Tillage destroys the detritusphere, negating it's ability to protect and feed the natural soil ecosystem.
Aggregatusphere - below the detritusphere one finds dark 'cottage cheese' like formations. These are the soil aggregates bound together by a organic glue secreted by soil biology. These aggregates form the basic soil structure. Tillage and over-grazing both stress the soil ecosystem and reduce aggregation.
Porosphere - in the aggregatusphere one finds pores. Because the soil is bound up in small lumps or aggregates, pore spaces appear between them. This pore space allows water to penetrate and be held in the soil and allows air to percolate through, providing oxygen to the soil biology.
Rhizosphere - This is the presence of rhizomes, or plant roots, in the soil. It's through these roots that the plant transfers liquid carbon resulting from photosynthesis, in the form of sugars, down into the soil. It's this carbon that the plant uses to feed the soil biology, receiving minerals and nutrients from the biology in exchange.
Drilosphere - No, I'm not making that up, it's the drilosphere where the larger soil biology, like works and dung beetles, leave tunnels through the soil. These tunnels retain a large population of bacteria on their walls and see the movement of large amounts of potassium and nitrogen, both essential for plants. A healthy soil will reveal 5-8 earthworms in single spade of soil, giving 850,000 to 1,500,000 earthworms per acre. That number of earthworms will circulate 18 tonnes of soil per year, without a single drop of diesel being burned, or a single blade of steel entering the soil. Nature's natural tillage. Plant roots find these tunnels and follow them down into the subsoil where they can retrieve trace nutrients and move organic carbons deeper into the soil profile.

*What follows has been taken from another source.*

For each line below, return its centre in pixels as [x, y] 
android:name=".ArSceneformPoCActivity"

Monoculture crops cannot support a healthy soil ecosystem. A healthy soil requires a broad mix of plant types, grasses, legumes, sedges and forbes make up a natural grassland ecosystem. Farmers experimenting with mixed 'cocktail' crops have noticed the biggest improvements in soil health as they move toward 8+ species mixes, with significant gains to be found with 12-25 species mixes.

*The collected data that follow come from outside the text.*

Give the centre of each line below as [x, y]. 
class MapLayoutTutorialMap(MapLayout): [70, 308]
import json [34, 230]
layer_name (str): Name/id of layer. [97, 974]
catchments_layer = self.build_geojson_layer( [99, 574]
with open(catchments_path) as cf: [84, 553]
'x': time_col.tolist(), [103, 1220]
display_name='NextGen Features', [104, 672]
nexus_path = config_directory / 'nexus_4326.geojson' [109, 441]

The soil ecosystem is healthiest when there is a living plant root system in the soil for the longest possible time in each growing season. Therefore, a mix that includes cool season grasses and broadleaves, as well as warm season grasses and broadleaves, ensures that the soil biology is being fed by a diverse plant culture throughout the longest growing season possible.
All of which creates and builds healthy soil. Since 1993, the Brown Ranch in North Dakota has taken land with an organic carbon content of only 1.7% and improved it, in some fields, to over 11%. This is significant, not only because it frees us from reliance on synthetic fertilisers to grow our forage crops and vegetables, but because it represents the largest carbon sink known to science.
A 2% increase in soil organic carbon, over the world's agricultural lands, would use up all the CO2 emitted by mankind since the beginning of the industrial revolution. All while building a healthier ecosystem.
Soil heath, it's in everyone's best interests to care about it.